MVA (Missing Value Analysis) describes the missing value patterns in a data file (data matrix). It can estimate the means, the covariance matrix, and the correlation matrix by using listwise, pairwise, regression, and EM estimation methods. Missing values themselves can be estimated (imputed), and you can then save the new data file.

Options

Categorical variables. String variables are automatically defined as categorical. For a long string variable, only the first eight characters are used to define categories. Quantitative variables can be designated as categorical by using the CATEGORICAL subcommand.

MAXCAT specifies the maximum number of categories for any categorical variable. If any categorical variable has more than the specified number of distinct values, MVA is not executed.

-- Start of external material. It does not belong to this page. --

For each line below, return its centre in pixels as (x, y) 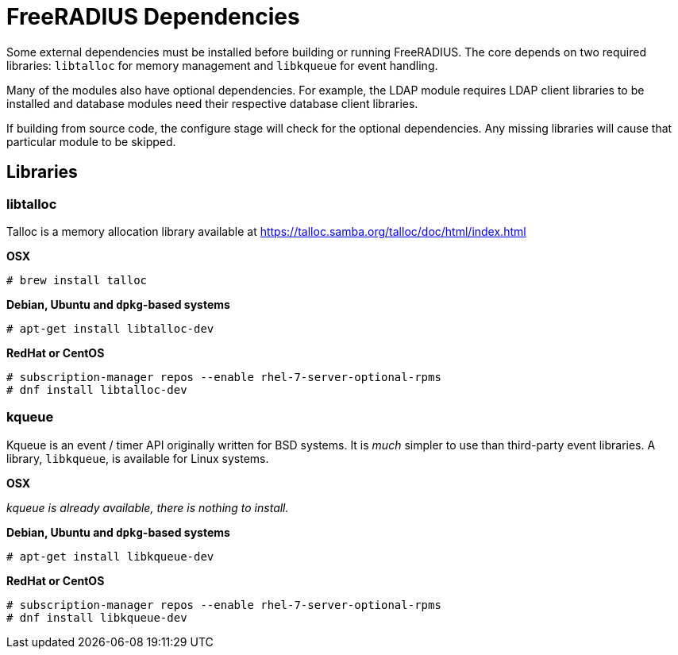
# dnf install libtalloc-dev (97, 389)
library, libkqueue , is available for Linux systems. (138, 458)
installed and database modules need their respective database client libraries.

Analyzing Patterns. For each quantitative variable, the TTEST subcommand produces a series of t tests. Values of the quantitative variable are divided into two groups, based on the presence or absence of other variables. These pairs of groups are compared using the t test.

Crosstabulating Categorical Variables. The CROSSTAB subcommand produces a table for each categorical variable, showing, for each category, how many nonmissing values are in the other variables and the percentages of each type of missing value.

Displaying Patterns. DPATTERN displays a case-by-case data pattern with codes for system-missing, user-missing, and extreme values. MPATTERN displays only the cases that have missing values and sorts by the pattern that is formed by missing values. TPATTERN tabulates the cases that have a common pattern of missing values. The pattern tables have sorting options. Also, descriptive variables can be specified.

Labeling Cases. For pattern tables, an ID variable can be specified to label cases.

Suppression of Rows. To shorten tables, the PERCENT keyword suppresses missing-value patterns that occur relatively infrequently.

Statistics. Displays of univariate, listwise, and pairwise statistics are available.

Estimation. EM and REGRESSION use different algorithms to supply estimates of missing values, which are used in calculating estimates of the mean vector, the covariance matrix, and the correlation matrix of dependent variables. The estimates can be saved as replacements for missing values in a new data file.

Basic Specification

The basic specification depends on whether you want to describe the missing data pattern or estimate statistics. Often, description is done first, and then, considering the results, an estimation is done. Alternatively, both description and estimation can be done by using the same MVA command.

Descriptive Analysis. A basic descriptive specification includes a list of variables and a statistics or pattern subcommand. For example, a list of variables and the subcommand DPATTERN would show missing value patterns for all cases with respect to the list of variables.

Estimation. A basic estimation specification includes a variable list and an estimation method. For example, if the EM method is specified, the following are estimated: the mean vector, the covariance matrix, and the correlation matrix of quantitative variables with missing values.